20080728

Gal. 1:15; Election To Salvation and Mission

So the great Calvinist-Arminian debate...

First, I'm going to annoy some people and suggest that the debate has been shaped a bit unfairly. For one, the debate has been shaped by "Reform" writers who seem to ignore that Jacob Arminius was, in fact, a Reform theologian. For two, the debate (again, from the side of "Reform" writers) describes "Calvinism" (rather than what Calvin explicitly taught) and "Arminianism" (which casts Finney-ism as the straw man, rather than the Weslyan tradition). So the whole thing is a bit of a set-up.

Second, The Debate goes (very simplistically) like this: either God pre-ordaines and decrees people to be saved before any consideration as to how those people might choose, which smacks of fatalism; or God is a bit dense (or powerless) and has to look forward to save those people who actually will respond to the gospel.

Dr. Breshears, in an attempt to square the circle on this matter, suggests that when faced with an intractible apparent contradiction we should look for an untested assumption. He suggests that such an assumption exists in the election issue. The assumption is that God always acts exactly the same way with all people. Is that assumption warrented?

Maybe God acts differently with different people. Maybe some people are persuaded and others are decreed. That popped into my head as I read Galatians 1:15: "But when he who had set me apart before I was born, and who called me by his grace, ..."

What's interesting about Galatians 1:15 is that Paul only speaks for himself. He says that he was called apart even before he was born. Why didn't he say the same thing about all the other believers in Galatia?

Now the traditional view of this text is that Paul is talking about his calling to preach the gospel to Gentiles - to a specific ministry. But the grammar here is a bit uncertain. There seems to be room to read that as, "God (the same who called me to salvation) was pleased to reveal Jesus to me in a way that would allow me to do this special ministry to the Gentiles." That is, Paul was affirming two callings: (parenthetically) one to salvation, the other (the main point) to a special ministry. "set me apart..." and "called me through his grace" seem to be subordinate clauses to the main thought: "But when God ... was pleased to reveal his Son in me so that I might (do this special mission)."

So that gets me wondering about the nature of election. Do we assume - presumptively  - that God must act with everyone in exactly the same manner?

2 comments:

JohnMark said...

To quote that most theologically obtuse and misleading hymn, "It was good for Paul and Silas It is good enough for me... Give me that old time religion..." Then obviously if God did that with Paul He will do the same with everyone else.
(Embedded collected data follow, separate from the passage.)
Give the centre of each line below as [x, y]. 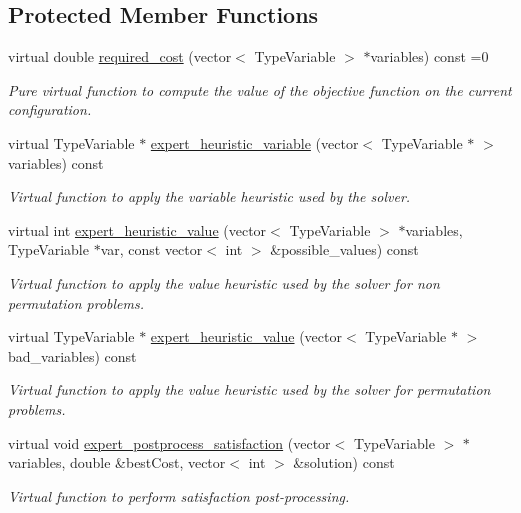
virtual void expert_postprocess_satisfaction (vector [169, 442]
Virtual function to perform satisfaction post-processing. [179, 495]
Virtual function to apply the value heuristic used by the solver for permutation [249, 389]
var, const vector [151, 249]
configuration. [50, 109]
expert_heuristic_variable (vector [254, 142]
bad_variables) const [72, 355]
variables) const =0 [429, 56]
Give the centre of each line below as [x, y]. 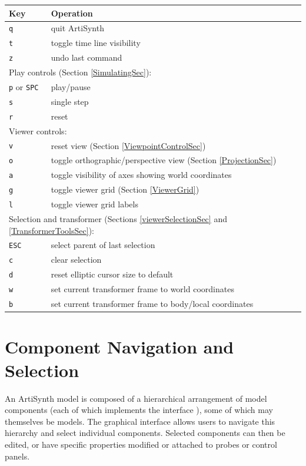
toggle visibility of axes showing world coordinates [141, 175]
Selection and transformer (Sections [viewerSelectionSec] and [118, 219]
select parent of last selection [103, 245]
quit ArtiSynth [77, 28]
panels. [17, 456]
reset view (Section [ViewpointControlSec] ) [128, 145]
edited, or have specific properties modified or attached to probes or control [141, 444]
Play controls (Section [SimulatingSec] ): [80, 72]
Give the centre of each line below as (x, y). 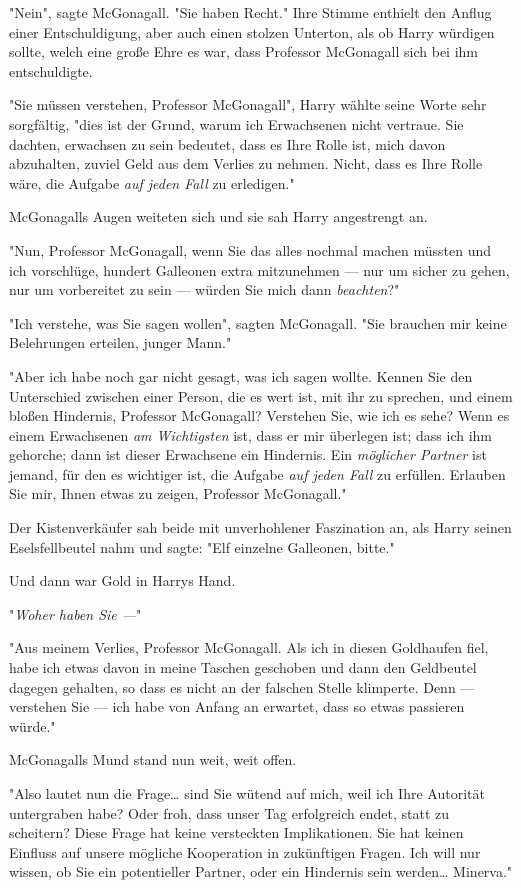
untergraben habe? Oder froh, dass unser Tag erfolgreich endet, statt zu (229, 812)
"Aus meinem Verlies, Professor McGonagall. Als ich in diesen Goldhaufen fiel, (249, 647)
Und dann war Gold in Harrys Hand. (122, 580)
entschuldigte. (51, 70)
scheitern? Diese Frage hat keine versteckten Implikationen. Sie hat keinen (236, 832)
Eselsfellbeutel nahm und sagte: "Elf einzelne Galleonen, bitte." (202, 546)
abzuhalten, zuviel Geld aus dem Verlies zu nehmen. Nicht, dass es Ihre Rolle (246, 163)
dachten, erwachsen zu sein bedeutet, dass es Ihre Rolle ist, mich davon (227, 143)
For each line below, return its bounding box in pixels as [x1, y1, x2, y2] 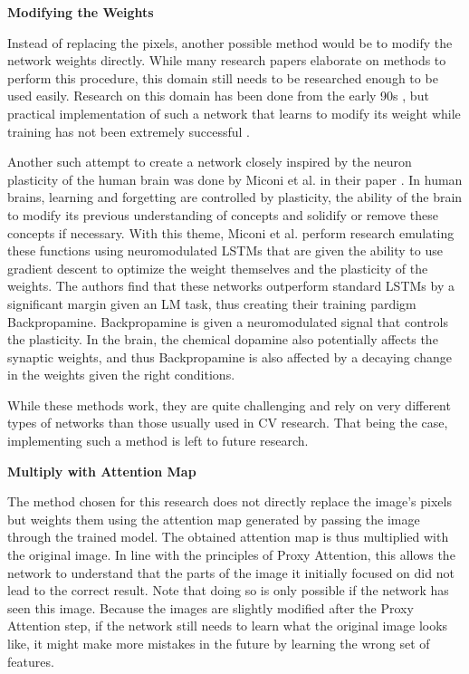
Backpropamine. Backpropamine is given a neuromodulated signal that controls [7, 312, 448, 331]
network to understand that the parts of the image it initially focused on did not [7, 563, 455, 582]
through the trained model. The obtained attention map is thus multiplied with [7, 527, 449, 546]
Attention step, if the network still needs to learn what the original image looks [7, 616, 448, 635]
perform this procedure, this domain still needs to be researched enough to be [7, 68, 438, 87]
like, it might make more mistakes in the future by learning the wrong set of [7, 634, 430, 652]
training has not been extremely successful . [7, 121, 250, 140]
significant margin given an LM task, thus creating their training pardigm [7, 294, 416, 313]
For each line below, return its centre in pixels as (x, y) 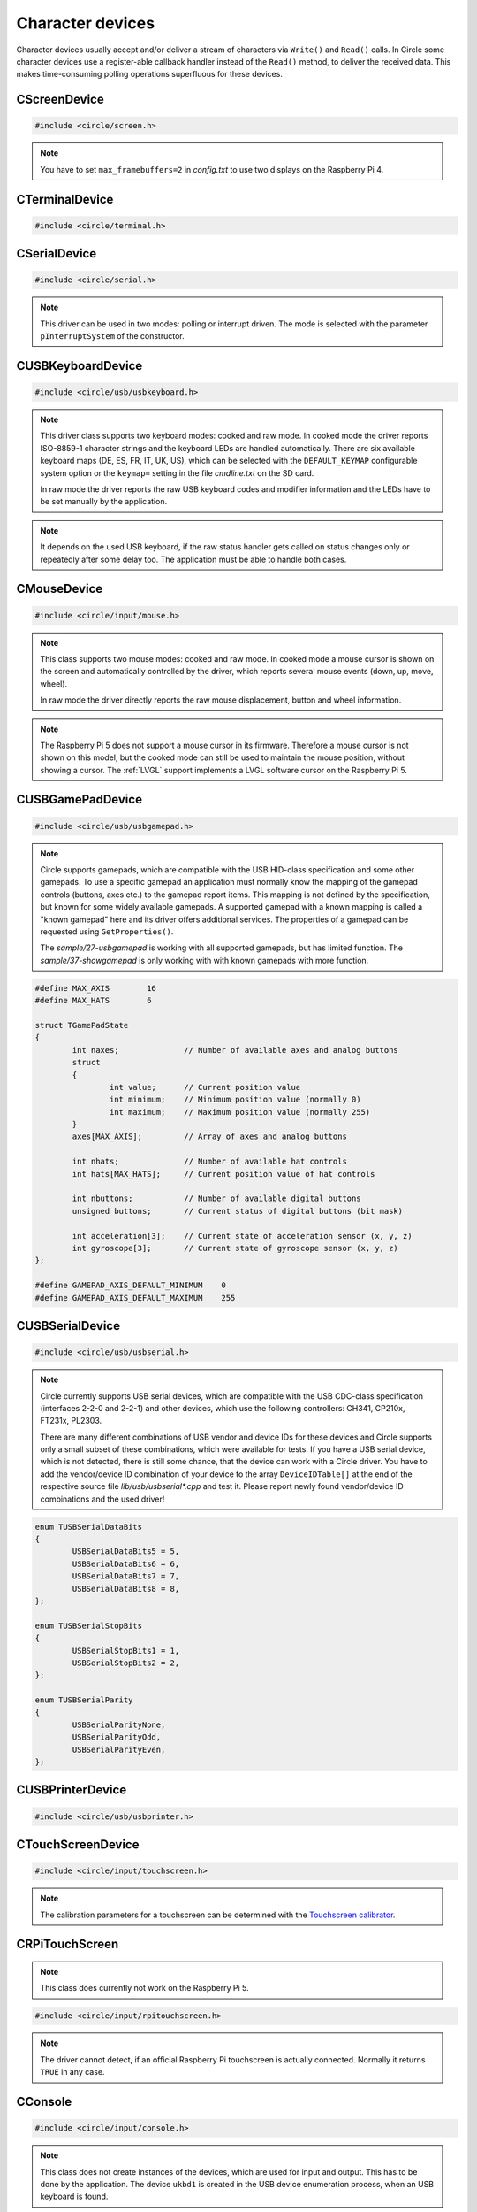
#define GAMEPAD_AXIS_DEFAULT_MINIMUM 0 (131, 1286)
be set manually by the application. (104, 502)
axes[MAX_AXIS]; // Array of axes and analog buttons (210, 1137)
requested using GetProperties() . (107, 932)
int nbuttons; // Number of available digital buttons (216, 1198)
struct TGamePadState (82, 1025)
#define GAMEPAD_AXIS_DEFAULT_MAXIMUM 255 (135, 1298)
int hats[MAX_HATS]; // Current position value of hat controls (223, 1174)

After all, God does not change and a handfull of other one sided rebuttals that are more concerned with upholding (recent) theological traditions than with an accurate reading of Scripture.

Eric said...

Some thoughts.

1) Salvation is based on belief not choice (John 1:12, 3:16, and much of the rest of the NT). Calvinism-Arminianism debate seems to focus on choice and will. To me all of that's missing the point.

2) Of course God works differently with different people. What Abraham believed is different than what Paul believed.

3) We must believe in Jesus. However, I challenge anyone to show what exact content we must believe about Jesus to be saved. In other words, show me in the Bible where it says we are saved if and only if we believe A, B and C. Do we need to believe Jesus died and rose again? Probably. That he's God? Again, I would think so. But even that I can't prove from Scripture. Abraham, of course, believed neither of these.